With its origins in the Weimar Republic and its long stretches without a speed limit, the German freeway network is internationally regarded as a concrete symbol of total personal freedom, and total personal responsibility, within a highly rule-respecting culture. To the young members of Kraftwerk, who often drove the Düsseldorf-Hamburg section, it held out the promise of freedom.
So did the then-new Minimoog synthesizer, which cost as much as a Volkswagen at the time, but offered the chance to make music like nothing the public had ever heard before. “Autobahn” captured the imaginations of listeners everywhere with not just its electronic effects, but also the incongruity of their combination with instruments like the flute (a holdover from Kraftwerk’s earlier compositions) and vehicular sounds evocative of a genuine road trip — all assembled at what would then have seemed a hypnotically expansive length for a pop song.
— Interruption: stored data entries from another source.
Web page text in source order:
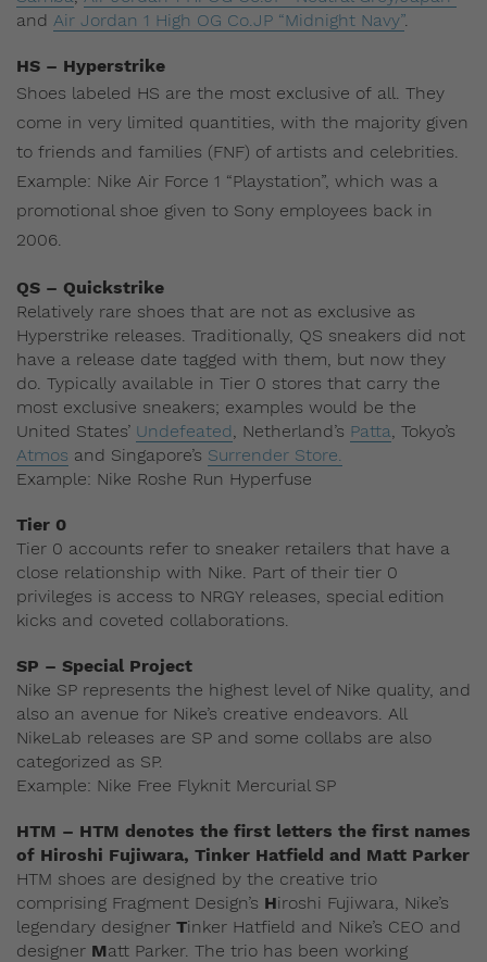
and Air Jordan 1 High OG Co.JP “Midnight Navy”.
HS – Hyperstrike
Shoes labeled HS are the most exclusive of all. They
come in very limited quantities, with the majority given
to friends and families (FNF) of artists and celebrities.
Example: Nike Air Force 1 “Playstation”, which was a
promotional shoe given to Sony employees back in
2006.
QS – Quickstrike
Relatively rare shoes that are not as exclusive as
Hyperstrike releases. Traditionally, QS sneakers did not
have a release date tagged with them, but now they
do. Typically available in Tier 0 stores that carry the
most exclusive sneakers; examples would be the
United States’ Undefeated, Netherland’s Patta, Tokyo’s
Atmos and Singapore’s Surrender Store.
Example: Nike Roshe Run Hyperfuse
Tier 0
Tier 0 accounts refer to sneaker retailers that have a
close relationship with Nike. Part of their tier 0
privileges is access to NRGY releases, special edition
kicks and coveted collaborations.
SP – Special Project
Nike SP represents the highest level of Nike quality, and
also an avenue for Nike’s creative endeavors. All
NikeLab releases are SP and some collabs are also
categorized as SP.
Example: Nike Free Flyknit Mercurial SP
HTM – HTM denotes the first letters the first names
of Hiroshi Fujiwara, Tinker Hatfield and Matt Parker
HTM shoes are designed by the creative trio
comprising Fragment Design’s Hiroshi Fujiwara, Nike’s
legendary designer Tinker Hatfield and Nike’s CEO and
designer Matt Parker. The trio has been working
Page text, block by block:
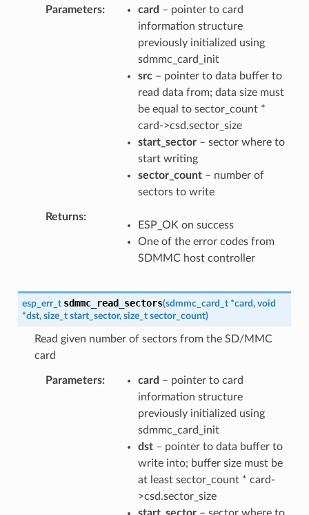
Parameters card – pointer to card
information structure
previously initialized using
sdmmc_card_init
src– pointer to data buffer to
read data from; data size must
be equal to sector_count *
card->csd.sector_size
start_sector– sector where to
start writing
sector_count– number of
sectors to write
Returns
ESP_OK on success
One of the error codes from
SDMMC host controller
esp_err_t sdmmc_read_sectors(sdmmc_card_t *card, void
*dst, size_t start_sector, size_t sector_count)
Read given number of sectors from the SD/MMC
card
Parameters card – pointer to card
information structure
previously initialized using
sdmmc_card_init
dst– pointer to data buffer to
write into; buffer size must be
at least sector_count * card-
>csd.sector_size
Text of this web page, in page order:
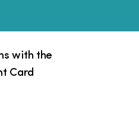
with the
Card
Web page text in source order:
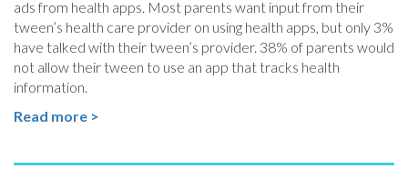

Little did even the hippest listeners of the mid-seventies, such as the Americans tuned into early free-form FM stations where no corporate programming rules applied, know that they were hearing what Jones calls “the point where electronic pop music truly began.” All car trips run out of road eventually, but humanity’s journey into the possibilities of high-tech music shows no signs of approaching its end.
Related Content:
The Psychedelic Animated Video for Kraftwerk’s “Autobahn” (1979)
Kraftwerk Plays a Live 40-Minute Version of their Signature Song “Autobahn:” A Soundtrack for a Long Road Trip (1974)
How Kraftwerk Made the Rock and Roll Hall of Fame
Kraftwerk’s First Concert: The Beginning of the Endlessly Influential Band (1970)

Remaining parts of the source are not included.